WHAT TO WORK ON | Only a number is expected: how many lines in the data below contain the word "Direct".

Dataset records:
· · ·

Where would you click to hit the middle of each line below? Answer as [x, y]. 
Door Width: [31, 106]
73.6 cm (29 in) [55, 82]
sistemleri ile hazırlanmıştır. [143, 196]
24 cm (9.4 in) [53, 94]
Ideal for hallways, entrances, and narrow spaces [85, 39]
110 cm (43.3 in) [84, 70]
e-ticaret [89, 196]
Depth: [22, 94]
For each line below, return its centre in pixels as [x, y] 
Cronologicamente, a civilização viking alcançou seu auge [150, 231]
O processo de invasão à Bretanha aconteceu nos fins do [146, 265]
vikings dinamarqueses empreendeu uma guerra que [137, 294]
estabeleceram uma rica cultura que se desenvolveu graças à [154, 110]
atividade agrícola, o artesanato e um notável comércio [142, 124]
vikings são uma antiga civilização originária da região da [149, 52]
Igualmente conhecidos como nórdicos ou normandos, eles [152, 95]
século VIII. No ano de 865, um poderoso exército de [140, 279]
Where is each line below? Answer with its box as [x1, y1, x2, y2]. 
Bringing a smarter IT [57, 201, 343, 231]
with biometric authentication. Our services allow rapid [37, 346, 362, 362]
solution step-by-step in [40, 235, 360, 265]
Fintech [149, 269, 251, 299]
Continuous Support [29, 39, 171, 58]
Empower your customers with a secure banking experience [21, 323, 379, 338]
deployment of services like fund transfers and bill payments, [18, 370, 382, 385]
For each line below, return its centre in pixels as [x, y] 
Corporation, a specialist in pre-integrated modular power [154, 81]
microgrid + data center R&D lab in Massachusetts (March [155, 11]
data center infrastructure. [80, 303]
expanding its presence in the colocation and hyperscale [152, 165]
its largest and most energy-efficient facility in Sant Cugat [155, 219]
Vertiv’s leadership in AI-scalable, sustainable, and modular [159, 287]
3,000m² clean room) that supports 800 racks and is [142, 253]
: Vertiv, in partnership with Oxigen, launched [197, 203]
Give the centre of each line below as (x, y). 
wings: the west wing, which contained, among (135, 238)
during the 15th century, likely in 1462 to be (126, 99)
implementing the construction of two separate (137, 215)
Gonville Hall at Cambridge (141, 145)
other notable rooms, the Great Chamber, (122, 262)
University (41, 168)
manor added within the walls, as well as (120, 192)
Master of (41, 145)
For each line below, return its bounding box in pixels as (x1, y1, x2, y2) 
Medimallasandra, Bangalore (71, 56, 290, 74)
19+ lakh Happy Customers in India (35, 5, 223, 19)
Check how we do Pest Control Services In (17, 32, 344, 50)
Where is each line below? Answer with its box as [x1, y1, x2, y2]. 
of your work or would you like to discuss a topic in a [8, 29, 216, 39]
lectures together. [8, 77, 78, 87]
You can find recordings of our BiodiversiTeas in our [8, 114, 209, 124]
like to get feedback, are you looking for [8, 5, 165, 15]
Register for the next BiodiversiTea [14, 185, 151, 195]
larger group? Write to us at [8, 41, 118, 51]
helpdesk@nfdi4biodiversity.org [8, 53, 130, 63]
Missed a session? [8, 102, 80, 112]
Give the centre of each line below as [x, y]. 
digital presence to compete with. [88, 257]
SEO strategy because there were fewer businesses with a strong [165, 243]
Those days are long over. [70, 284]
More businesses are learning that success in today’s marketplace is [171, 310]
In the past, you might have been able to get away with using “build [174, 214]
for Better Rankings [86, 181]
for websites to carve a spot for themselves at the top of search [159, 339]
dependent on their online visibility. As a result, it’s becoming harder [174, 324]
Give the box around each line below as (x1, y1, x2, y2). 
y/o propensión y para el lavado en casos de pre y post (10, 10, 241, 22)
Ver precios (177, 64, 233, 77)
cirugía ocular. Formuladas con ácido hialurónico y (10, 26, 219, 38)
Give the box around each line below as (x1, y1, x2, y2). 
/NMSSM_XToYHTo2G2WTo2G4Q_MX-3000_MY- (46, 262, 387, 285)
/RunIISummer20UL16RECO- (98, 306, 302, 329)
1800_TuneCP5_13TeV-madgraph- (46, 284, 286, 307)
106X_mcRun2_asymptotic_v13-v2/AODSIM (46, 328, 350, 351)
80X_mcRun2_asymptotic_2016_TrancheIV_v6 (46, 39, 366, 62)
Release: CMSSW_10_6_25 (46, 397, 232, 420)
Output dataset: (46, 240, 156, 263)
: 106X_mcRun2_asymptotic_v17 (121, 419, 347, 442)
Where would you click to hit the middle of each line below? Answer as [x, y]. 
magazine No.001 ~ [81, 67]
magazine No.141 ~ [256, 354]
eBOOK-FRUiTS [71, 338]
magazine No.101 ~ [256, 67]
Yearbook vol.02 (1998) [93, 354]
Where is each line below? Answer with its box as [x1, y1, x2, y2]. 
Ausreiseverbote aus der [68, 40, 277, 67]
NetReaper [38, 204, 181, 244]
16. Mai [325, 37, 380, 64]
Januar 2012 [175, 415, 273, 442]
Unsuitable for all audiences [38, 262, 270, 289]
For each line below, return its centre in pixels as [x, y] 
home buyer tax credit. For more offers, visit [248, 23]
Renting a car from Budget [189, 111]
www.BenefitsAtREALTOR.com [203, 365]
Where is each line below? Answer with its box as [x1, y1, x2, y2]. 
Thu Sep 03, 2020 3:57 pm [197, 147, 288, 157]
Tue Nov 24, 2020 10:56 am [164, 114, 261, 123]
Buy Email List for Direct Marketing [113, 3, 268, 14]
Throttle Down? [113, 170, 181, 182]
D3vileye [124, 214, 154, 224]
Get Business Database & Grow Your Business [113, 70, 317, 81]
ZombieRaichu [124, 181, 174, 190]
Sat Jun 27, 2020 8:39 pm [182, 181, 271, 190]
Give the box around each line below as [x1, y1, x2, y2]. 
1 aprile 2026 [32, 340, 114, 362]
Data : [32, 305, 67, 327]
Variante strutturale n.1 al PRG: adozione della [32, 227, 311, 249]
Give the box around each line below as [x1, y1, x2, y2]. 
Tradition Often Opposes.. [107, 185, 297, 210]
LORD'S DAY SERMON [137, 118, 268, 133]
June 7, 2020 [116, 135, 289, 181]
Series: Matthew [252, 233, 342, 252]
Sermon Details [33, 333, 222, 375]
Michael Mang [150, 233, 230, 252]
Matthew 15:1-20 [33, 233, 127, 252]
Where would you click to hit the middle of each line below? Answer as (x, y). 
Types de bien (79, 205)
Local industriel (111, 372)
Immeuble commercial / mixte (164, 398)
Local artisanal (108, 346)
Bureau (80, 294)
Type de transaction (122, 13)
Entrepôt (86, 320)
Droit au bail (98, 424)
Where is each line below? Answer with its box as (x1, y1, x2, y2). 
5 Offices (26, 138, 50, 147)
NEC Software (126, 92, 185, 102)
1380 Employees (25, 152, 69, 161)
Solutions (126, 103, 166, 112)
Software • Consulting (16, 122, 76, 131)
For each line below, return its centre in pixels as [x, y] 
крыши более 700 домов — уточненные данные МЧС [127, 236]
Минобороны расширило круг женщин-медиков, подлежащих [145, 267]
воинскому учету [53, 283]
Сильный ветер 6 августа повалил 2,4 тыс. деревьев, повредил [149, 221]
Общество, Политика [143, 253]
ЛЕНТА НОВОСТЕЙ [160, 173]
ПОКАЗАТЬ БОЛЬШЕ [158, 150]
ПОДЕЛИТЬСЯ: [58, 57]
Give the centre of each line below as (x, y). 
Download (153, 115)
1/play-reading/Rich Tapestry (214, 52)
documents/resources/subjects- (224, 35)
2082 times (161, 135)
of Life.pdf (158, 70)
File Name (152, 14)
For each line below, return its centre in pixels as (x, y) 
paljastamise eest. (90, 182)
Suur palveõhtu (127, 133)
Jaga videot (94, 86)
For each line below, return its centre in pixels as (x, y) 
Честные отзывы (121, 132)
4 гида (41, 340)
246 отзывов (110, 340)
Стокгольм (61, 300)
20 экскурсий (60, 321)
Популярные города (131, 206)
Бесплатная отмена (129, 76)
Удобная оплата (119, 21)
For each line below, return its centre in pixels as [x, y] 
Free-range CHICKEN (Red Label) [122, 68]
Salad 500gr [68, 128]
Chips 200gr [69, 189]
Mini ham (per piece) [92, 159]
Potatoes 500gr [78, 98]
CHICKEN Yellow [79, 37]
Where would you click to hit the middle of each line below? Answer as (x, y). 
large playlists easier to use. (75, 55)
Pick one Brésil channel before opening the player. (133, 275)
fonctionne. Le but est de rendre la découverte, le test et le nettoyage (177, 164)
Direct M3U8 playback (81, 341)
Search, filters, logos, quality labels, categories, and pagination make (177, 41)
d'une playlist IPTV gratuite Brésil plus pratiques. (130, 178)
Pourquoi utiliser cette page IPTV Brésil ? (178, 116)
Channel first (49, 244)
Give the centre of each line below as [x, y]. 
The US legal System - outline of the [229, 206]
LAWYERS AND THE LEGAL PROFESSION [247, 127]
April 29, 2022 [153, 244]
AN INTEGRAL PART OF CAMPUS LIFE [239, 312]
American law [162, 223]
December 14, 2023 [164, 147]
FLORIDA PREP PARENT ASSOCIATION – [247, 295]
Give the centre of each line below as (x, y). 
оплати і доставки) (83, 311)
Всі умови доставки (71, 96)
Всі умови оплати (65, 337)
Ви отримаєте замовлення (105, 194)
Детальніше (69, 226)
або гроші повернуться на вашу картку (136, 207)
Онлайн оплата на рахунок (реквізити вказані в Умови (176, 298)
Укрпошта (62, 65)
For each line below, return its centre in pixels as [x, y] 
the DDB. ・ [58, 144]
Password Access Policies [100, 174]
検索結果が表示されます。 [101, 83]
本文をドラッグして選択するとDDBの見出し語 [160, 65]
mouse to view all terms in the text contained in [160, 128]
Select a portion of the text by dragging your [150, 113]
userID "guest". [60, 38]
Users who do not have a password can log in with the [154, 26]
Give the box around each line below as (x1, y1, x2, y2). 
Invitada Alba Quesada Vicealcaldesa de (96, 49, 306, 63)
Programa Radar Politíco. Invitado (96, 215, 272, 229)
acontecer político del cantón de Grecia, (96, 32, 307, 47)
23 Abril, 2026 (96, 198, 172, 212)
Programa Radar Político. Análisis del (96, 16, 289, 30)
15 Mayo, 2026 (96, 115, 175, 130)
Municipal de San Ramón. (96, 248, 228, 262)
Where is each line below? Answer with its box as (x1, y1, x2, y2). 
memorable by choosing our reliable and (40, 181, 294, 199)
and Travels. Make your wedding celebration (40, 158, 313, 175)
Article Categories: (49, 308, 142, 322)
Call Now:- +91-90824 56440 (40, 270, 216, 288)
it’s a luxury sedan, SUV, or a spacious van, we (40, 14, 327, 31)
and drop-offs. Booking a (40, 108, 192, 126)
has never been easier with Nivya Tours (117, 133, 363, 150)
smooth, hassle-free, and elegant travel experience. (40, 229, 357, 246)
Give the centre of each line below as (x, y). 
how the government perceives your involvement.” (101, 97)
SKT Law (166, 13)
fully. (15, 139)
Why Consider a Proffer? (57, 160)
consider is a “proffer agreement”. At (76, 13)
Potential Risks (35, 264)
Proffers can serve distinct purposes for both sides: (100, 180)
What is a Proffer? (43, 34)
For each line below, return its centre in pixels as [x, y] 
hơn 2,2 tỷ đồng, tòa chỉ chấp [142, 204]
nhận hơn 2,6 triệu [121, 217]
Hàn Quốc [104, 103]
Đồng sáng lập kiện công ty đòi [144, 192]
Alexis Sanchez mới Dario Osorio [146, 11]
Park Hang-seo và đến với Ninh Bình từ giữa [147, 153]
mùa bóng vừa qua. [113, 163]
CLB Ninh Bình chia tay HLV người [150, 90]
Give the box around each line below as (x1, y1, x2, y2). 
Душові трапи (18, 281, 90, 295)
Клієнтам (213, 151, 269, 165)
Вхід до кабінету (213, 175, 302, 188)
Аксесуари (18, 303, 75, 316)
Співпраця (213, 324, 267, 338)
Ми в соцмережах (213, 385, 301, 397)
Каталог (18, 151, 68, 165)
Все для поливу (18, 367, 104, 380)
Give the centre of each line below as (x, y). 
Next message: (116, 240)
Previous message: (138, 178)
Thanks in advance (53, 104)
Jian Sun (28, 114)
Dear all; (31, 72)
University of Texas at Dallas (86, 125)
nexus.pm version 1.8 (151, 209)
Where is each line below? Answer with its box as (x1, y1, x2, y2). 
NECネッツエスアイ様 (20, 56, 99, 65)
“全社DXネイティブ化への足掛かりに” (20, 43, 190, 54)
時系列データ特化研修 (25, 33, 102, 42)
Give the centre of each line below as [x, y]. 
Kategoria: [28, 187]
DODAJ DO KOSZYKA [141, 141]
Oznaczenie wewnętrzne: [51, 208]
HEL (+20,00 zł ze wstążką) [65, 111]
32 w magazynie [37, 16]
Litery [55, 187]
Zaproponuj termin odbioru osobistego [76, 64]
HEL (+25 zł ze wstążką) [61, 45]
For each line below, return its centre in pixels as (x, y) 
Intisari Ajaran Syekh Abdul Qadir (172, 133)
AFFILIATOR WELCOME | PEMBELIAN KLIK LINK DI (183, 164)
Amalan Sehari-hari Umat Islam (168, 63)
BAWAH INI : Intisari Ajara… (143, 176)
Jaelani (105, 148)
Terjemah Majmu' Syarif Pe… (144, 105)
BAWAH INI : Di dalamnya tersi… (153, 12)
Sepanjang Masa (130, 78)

· · ·

SOLUTION | 2